[Source records]
----
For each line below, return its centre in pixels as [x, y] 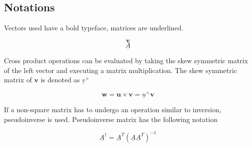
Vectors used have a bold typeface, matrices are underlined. [94, 28]
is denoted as [60, 80]
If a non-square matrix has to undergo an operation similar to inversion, [113, 110]
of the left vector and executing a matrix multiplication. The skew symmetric [121, 70]
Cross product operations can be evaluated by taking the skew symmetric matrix [126, 61]
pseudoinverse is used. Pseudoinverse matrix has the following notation [111, 119]
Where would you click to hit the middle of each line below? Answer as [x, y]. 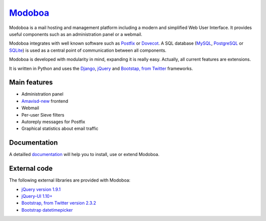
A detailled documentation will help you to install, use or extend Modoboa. [84, 155]
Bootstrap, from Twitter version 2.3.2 [59, 203]
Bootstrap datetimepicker [47, 210]
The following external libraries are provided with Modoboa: [70, 180]
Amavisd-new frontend [45, 101]
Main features [31, 82]
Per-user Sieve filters [43, 115]
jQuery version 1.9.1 [41, 189]
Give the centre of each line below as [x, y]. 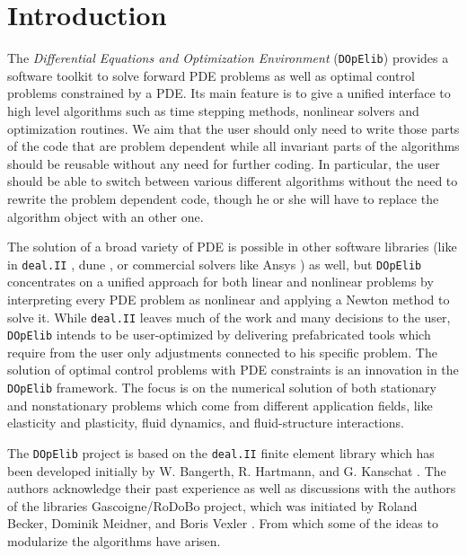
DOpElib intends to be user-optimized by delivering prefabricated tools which [219, 335]
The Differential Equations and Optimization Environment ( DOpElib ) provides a [228, 58]
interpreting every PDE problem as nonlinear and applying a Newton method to [229, 299]
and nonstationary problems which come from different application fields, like [220, 405]
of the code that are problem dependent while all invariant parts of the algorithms [233, 146]
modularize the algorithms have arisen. [114, 540]
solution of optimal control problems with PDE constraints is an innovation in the [233, 370]
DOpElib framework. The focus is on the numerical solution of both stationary [222, 388]
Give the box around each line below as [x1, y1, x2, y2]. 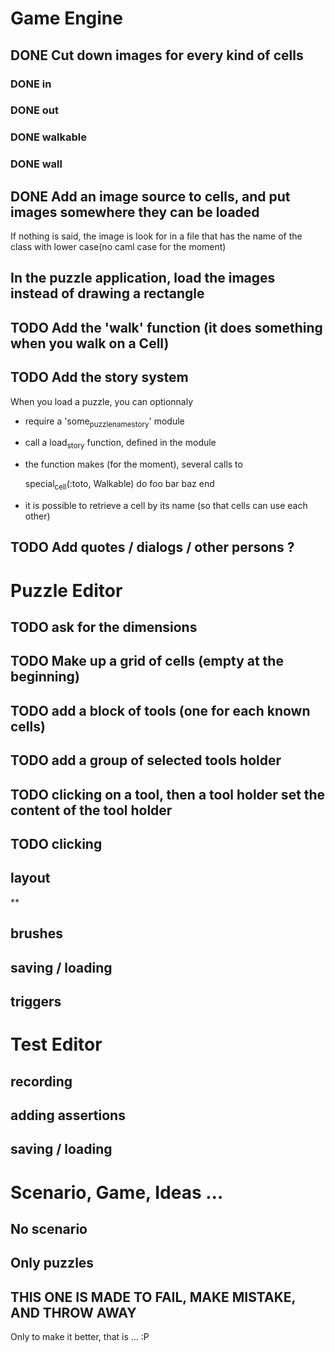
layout [10, 870, 51, 887]
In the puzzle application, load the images [10, 270, 276, 287]
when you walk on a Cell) [10, 335, 170, 352]
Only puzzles [10, 1255, 95, 1272]
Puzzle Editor [10, 579, 123, 602]
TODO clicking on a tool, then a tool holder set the [10, 786, 326, 803]
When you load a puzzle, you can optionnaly [10, 395, 194, 407]
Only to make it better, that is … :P [10, 1331, 150, 1343]
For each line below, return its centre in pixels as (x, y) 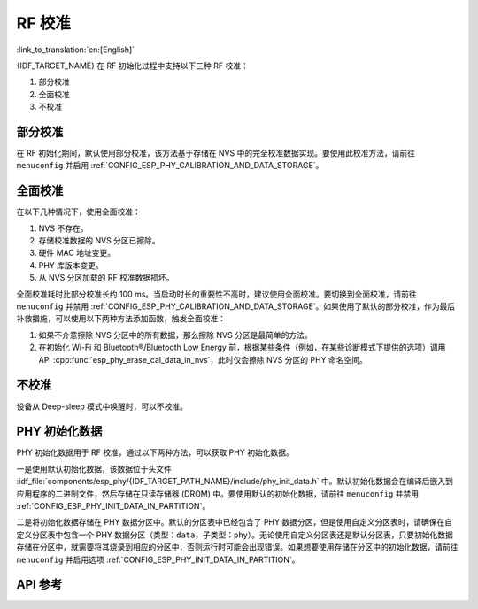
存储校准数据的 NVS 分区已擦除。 (100, 241)
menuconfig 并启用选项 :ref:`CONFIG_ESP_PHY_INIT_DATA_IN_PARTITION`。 (158, 559)
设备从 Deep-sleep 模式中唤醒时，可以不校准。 (102, 406)
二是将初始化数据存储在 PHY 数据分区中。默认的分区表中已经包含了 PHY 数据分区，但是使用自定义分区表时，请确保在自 (235, 522)
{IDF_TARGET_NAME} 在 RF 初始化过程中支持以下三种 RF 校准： (133, 66)
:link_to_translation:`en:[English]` (76, 50)
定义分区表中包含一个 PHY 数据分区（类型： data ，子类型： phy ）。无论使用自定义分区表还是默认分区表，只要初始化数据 (235, 535)
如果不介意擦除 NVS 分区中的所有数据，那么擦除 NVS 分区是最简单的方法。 (176, 335)
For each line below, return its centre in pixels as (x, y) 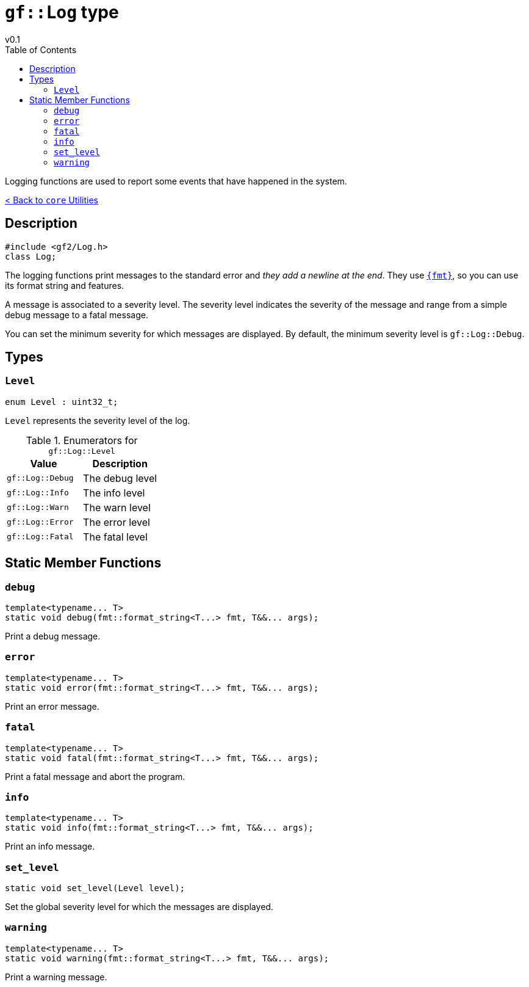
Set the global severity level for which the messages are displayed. (139, 907)
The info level (114, 493)
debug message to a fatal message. (77, 315)
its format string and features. (65, 285)
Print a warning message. (56, 977)
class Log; (31, 256)
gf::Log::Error (40, 522)
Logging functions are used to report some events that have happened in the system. (176, 181)
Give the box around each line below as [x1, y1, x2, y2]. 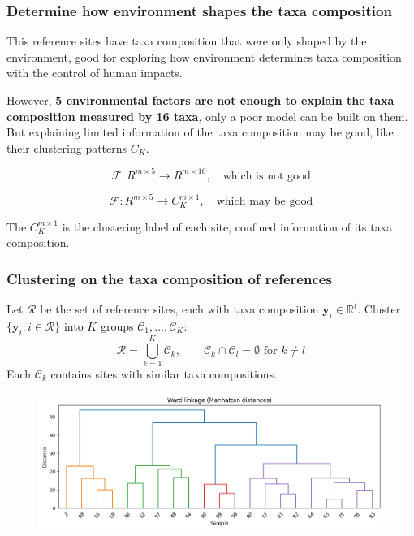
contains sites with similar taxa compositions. [50, 365, 278, 382]
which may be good [216, 196, 313, 208]
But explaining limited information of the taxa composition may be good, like [6, 123, 394, 140]
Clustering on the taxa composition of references [6, 268, 332, 288]
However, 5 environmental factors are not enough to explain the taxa [6, 92, 395, 108]
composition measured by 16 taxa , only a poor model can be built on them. [6, 107, 408, 124]
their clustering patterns [6, 139, 127, 156]
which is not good [222, 170, 311, 182]
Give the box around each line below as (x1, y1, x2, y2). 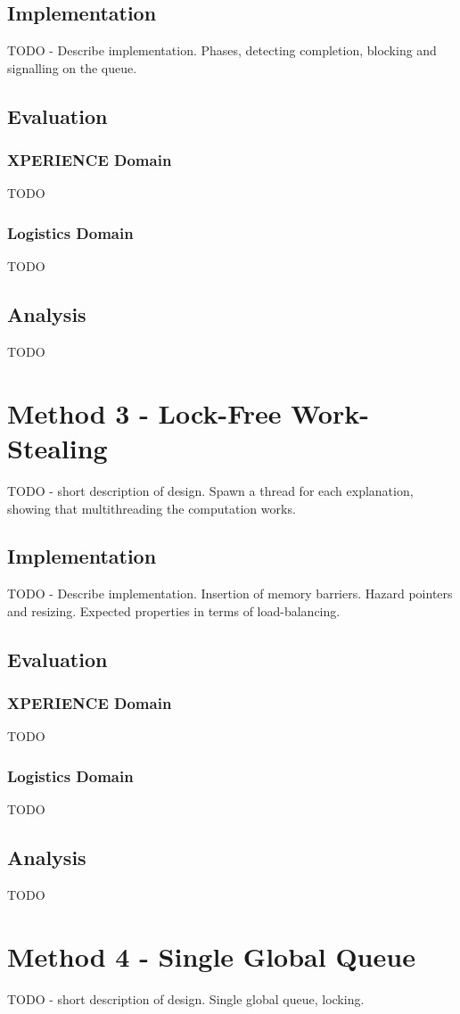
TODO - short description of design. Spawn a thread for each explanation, (7, 481, 414, 499)
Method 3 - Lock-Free (7, 394, 282, 431)
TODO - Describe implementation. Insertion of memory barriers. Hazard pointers (7, 584, 453, 603)
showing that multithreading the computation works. (7, 499, 296, 517)
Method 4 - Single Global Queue (7, 937, 415, 974)
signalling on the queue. (7, 58, 137, 77)
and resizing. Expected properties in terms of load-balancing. (7, 601, 341, 620)
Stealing (7, 429, 108, 466)
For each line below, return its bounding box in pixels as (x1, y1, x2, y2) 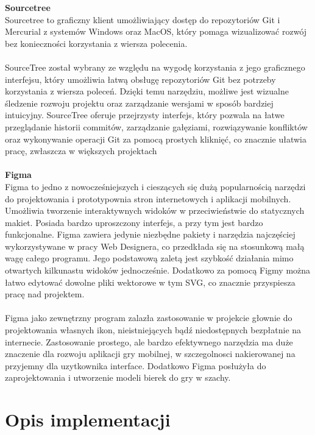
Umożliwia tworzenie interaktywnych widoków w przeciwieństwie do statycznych (5, 204, 305, 217)
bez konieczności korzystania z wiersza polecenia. (5, 37, 188, 49)
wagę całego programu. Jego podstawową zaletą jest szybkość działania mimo (5, 252, 294, 264)
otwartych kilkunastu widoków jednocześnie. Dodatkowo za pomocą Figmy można (5, 264, 311, 277)
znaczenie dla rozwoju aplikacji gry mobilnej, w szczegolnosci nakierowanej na (5, 347, 296, 360)
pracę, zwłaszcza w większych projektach (5, 144, 157, 157)
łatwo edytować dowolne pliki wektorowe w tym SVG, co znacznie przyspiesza (5, 275, 296, 288)
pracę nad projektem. (5, 288, 85, 300)
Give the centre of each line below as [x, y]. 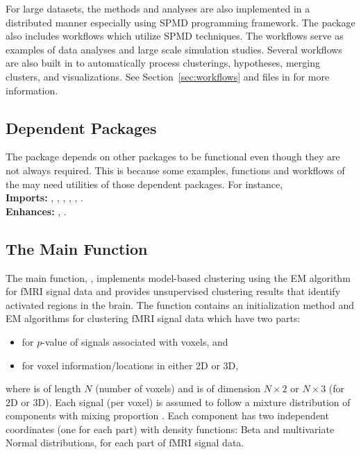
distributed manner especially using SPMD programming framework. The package [180, 22]
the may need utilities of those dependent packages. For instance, [144, 184]
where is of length [43, 388]
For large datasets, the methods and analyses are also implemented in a [158, 8]
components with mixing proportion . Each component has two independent [167, 415]
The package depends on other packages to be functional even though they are [173, 157]
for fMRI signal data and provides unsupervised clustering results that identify [173, 291]
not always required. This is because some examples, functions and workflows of [175, 170]
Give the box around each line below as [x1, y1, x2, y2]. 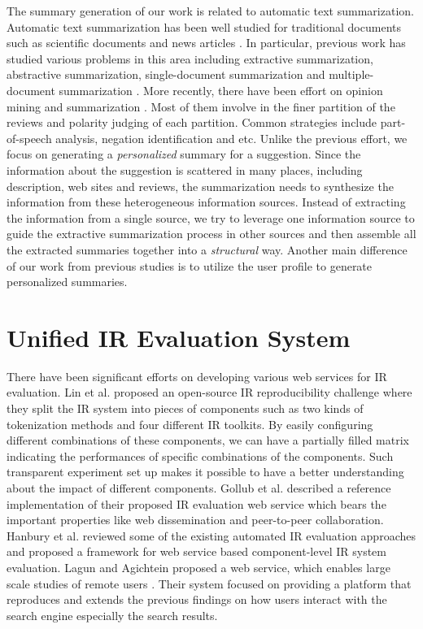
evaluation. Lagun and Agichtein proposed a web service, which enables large [7, 558, 390, 575]
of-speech [7, 129, 52, 146]
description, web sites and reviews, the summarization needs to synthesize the [7, 177, 394, 194]
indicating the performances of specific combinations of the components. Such [7, 447, 394, 464]
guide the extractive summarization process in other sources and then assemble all [7, 225, 416, 242]
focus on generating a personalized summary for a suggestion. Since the [7, 145, 361, 163]
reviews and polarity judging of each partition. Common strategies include [7, 114, 377, 131]
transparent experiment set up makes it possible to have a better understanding [7, 463, 404, 480]
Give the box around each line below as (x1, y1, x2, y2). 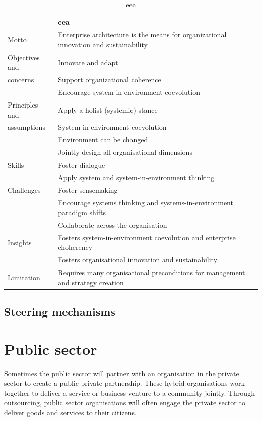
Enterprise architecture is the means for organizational (58, 29, 227, 40)
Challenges (8, 184, 41, 195)
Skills (8, 159, 24, 170)
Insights (8, 237, 32, 247)
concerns (8, 74, 34, 85)
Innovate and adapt (58, 57, 118, 67)
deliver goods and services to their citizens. (4, 407, 137, 418)
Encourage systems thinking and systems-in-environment (58, 197, 233, 207)
----
WHAT THE EXERCISE ASKS ->
All of the entries above need to be repeated exactly, minus the pictures.

SOLUTION TO THE PROBLEM ->
For each line below, return its centre in pixels as [x, y] 
Vectors used have a bold typeface, matrices are underlined. [94, 28]
is denoted as [60, 80]
If a non-square matrix has to undergo an operation similar to inversion, [113, 110]
of the left vector and executing a matrix multiplication. The skew symmetric [121, 70]
Cross product operations can be evaluated by taking the skew symmetric matrix [126, 61]
pseudoinverse is used. Pseudoinverse matrix has the following notation [111, 119]
Where would you click to hit the middle of each line below? Answer as [x, y]. 
A detailled documentation will help you to install, use or extend Modoboa. [84, 155]
Bootstrap, from Twitter version 2.3.2 [59, 203]
Bootstrap datetimepicker [47, 210]
The following external libraries are provided with Modoboa: [70, 180]
Amavisd-new frontend [45, 101]
Main features [31, 82]
Per-user Sieve filters [43, 115]
jQuery version 1.9.1 [41, 189]
Give the centre of each line below as [x, y]. 
DOpElib intends to be user-optimized by delivering prefabricated tools which [219, 335]
The Differential Equations and Optimization Environment ( DOpElib ) provides a [228, 58]
interpreting every PDE problem as nonlinear and applying a Newton method to [229, 299]
and nonstationary problems which come from different application fields, like [220, 405]
of the code that are problem dependent while all invariant parts of the algorithms [233, 146]
modularize the algorithms have arisen. [114, 540]
solution of optimal control problems with PDE constraints is an innovation in the [233, 370]
DOpElib framework. The focus is on the numerical solution of both stationary [222, 388]
Give the box around each line below as [x1, y1, x2, y2]. 
layout [10, 870, 51, 887]
In the puzzle application, load the images [10, 270, 276, 287]
when you walk on a Cell) [10, 335, 170, 352]
Only puzzles [10, 1255, 95, 1272]
Puzzle Editor [10, 579, 123, 602]
TODO clicking on a tool, then a tool holder set the [10, 786, 326, 803]
When you load a puzzle, you can optionnaly [10, 395, 194, 407]
Only to make it better, that is … :P [10, 1331, 150, 1343]
For each line below, return its centre in pixels as (x, y) 
存储校准数据的 NVS 分区已擦除。 (100, 241)
menuconfig 并启用选项 :ref:`CONFIG_ESP_PHY_INIT_DATA_IN_PARTITION`。 (158, 559)
设备从 Deep-sleep 模式中唤醒时，可以不校准。 (102, 406)
二是将初始化数据存储在 PHY 数据分区中。默认的分区表中已经包含了 PHY 数据分区，但是使用自定义分区表时，请确保在自 (235, 522)
{IDF_TARGET_NAME} 在 RF 初始化过程中支持以下三种 RF 校准： (133, 66)
:link_to_translation:`en:[English]` (76, 50)
定义分区表中包含一个 PHY 数据分区（类型： data ，子类型： phy ）。无论使用自定义分区表还是默认分区表，只要初始化数据 (235, 535)
如果不介意擦除 NVS 分区中的所有数据，那么擦除 NVS 分区是最简单的方法。 (176, 335)
For each line below, return its centre in pixels as (x, y) 
Set the global severity level for which the messages are displayed. (139, 907)
The info level (114, 493)
debug message to a fatal message. (77, 315)
its format string and features. (65, 285)
Print a warning message. (56, 977)
class Log; (31, 256)
gf::Log::Error (40, 522)
Logging functions are used to report some events that have happened in the system. (176, 181)
Give the box around each line below as [x1, y1, x2, y2]. 
contains sites with similar taxa compositions. [50, 365, 278, 382]
which may be good [216, 196, 313, 208]
But explaining limited information of the taxa composition may be good, like [6, 123, 394, 140]
Clustering on the taxa composition of references [6, 268, 332, 288]
However, 5 environmental factors are not enough to explain the taxa [6, 92, 395, 108]
composition measured by 16 taxa , only a poor model can be built on them. [6, 107, 408, 124]
their clustering patterns [6, 139, 127, 156]
which is not good [222, 170, 311, 182]
Give the box around each line below as (x1, y1, x2, y2). 
TODO - short description of design. Spawn a thread for each explanation, (7, 481, 414, 499)
Method 3 - Lock-Free (7, 394, 282, 431)
TODO - Describe implementation. Insertion of memory barriers. Hazard pointers (7, 584, 453, 603)
showing that multithreading the computation works. (7, 499, 296, 517)
Method 4 - Single Global Queue (7, 937, 415, 974)
signalling on the queue. (7, 58, 137, 77)
and resizing. Expected properties in terms of load-balancing. (7, 601, 341, 620)
Stealing (7, 429, 108, 466)
For each line below, return its bounding box in pixels as (x1, y1, x2, y2) 
Umożliwia tworzenie interaktywnych widoków w przeciwieństwie do statycznych (5, 204, 305, 217)
bez konieczności korzystania z wiersza polecenia. (5, 37, 188, 49)
wagę całego programu. Jego podstawową zaletą jest szybkość działania mimo (5, 252, 294, 264)
otwartych kilkunastu widoków jednocześnie. Dodatkowo za pomocą Figmy można (5, 264, 311, 277)
znaczenie dla rozwoju aplikacji gry mobilnej, w szczegolnosci nakierowanej na (5, 347, 296, 360)
pracę, zwłaszcza w większych projektach (5, 144, 157, 157)
łatwo edytować dowolne pliki wektorowe w tym SVG, co znacznie przyspiesza (5, 275, 296, 288)
pracę nad projektem. (5, 288, 85, 300)
Give the centre of each line below as [x, y]. 
distributed manner especially using SPMD programming framework. The package [180, 22]
the may need utilities of those dependent packages. For instance, [144, 184]
where is of length [43, 388]
For large datasets, the methods and analyses are also implemented in a [158, 8]
components with mixing proportion . Each component has two independent [167, 415]
The package depends on other packages to be functional even though they are [173, 157]
for fMRI signal data and provides unsupervised clustering results that identify [173, 291]
not always required. This is because some examples, functions and workflows of [175, 170]
Give the box around each line below as [x1, y1, x2, y2]. 
evaluation. Lagun and Agichtein proposed a web service, which enables large [7, 558, 390, 575]
of-speech [7, 129, 52, 146]
description, web sites and reviews, the summarization needs to synthesize the [7, 177, 394, 194]
indicating the performances of specific combinations of the components. Such [7, 447, 394, 464]
guide the extractive summarization process in other sources and then assemble all [7, 225, 416, 242]
focus on generating a personalized summary for a suggestion. Since the [7, 145, 361, 163]
reviews and polarity judging of each partition. Common strategies include [7, 114, 377, 131]
transparent experiment set up makes it possible to have a better understanding [7, 463, 404, 480]
Give the box around each line below as (x1, y1, x2, y2). 
Enterprise architecture is the means for organizational (58, 29, 227, 40)
Challenges (8, 184, 41, 195)
Skills (8, 159, 24, 170)
Insights (8, 237, 32, 247)
concerns (8, 74, 34, 85)
Innovate and adapt (58, 57, 118, 67)
deliver goods and services to their citizens. (4, 407, 137, 418)
Encourage systems thinking and systems-in-environment (58, 197, 233, 207)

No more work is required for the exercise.